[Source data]
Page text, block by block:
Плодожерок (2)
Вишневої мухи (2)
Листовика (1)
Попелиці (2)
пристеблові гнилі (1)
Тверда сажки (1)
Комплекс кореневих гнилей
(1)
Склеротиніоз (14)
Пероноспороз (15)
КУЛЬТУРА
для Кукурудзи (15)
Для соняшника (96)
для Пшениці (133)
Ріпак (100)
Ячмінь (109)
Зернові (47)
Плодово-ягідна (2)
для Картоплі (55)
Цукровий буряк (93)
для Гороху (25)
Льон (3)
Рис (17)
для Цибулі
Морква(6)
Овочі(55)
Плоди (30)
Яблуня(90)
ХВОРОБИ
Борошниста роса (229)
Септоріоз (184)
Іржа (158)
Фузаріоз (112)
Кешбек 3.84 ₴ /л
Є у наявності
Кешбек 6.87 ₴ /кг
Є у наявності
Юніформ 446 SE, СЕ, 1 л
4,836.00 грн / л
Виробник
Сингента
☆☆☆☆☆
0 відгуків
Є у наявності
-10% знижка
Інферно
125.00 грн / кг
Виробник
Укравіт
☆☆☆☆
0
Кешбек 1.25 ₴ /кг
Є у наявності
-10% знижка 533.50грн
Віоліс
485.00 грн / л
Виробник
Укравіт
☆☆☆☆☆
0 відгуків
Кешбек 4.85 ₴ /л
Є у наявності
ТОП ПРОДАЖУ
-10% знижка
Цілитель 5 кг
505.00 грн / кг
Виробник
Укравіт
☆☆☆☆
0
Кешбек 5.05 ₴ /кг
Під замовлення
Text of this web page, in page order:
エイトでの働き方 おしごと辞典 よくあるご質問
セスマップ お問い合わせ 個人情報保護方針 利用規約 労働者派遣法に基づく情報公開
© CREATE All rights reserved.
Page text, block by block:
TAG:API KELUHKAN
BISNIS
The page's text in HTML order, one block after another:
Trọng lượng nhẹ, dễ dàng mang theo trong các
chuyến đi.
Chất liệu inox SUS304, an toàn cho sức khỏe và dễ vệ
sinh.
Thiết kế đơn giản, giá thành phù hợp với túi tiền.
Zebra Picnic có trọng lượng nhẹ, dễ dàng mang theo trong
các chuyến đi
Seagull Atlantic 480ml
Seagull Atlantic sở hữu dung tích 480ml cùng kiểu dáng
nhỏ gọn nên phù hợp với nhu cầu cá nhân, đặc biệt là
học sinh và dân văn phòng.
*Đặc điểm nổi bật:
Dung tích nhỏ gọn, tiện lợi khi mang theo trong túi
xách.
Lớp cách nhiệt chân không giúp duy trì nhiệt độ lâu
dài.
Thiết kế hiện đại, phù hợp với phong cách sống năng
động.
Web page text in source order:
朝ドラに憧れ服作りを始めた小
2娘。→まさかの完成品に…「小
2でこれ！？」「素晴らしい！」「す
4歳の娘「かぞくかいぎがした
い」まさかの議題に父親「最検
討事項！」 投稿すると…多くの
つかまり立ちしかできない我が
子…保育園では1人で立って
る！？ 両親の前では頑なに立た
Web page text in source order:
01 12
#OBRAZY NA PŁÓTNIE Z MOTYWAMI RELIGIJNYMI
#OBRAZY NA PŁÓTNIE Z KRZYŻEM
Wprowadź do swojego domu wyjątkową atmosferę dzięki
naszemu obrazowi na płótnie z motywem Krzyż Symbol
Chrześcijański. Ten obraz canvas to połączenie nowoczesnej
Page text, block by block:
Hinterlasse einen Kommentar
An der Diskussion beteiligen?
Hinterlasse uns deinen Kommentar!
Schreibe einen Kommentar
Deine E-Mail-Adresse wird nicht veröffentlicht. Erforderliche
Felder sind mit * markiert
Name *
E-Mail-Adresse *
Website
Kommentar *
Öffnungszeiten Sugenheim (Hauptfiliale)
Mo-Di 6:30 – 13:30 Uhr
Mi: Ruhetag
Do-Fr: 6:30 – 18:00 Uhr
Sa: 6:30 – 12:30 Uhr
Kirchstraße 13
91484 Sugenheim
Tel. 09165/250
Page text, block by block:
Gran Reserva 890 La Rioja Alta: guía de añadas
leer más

■ What you should do:
From the entries above, list each line with "Mail" in it.

■ Problem solution:
Deine E-Mail-Adresse wird nicht veröffentlicht. Erforderliche
E-Mail-Adresse *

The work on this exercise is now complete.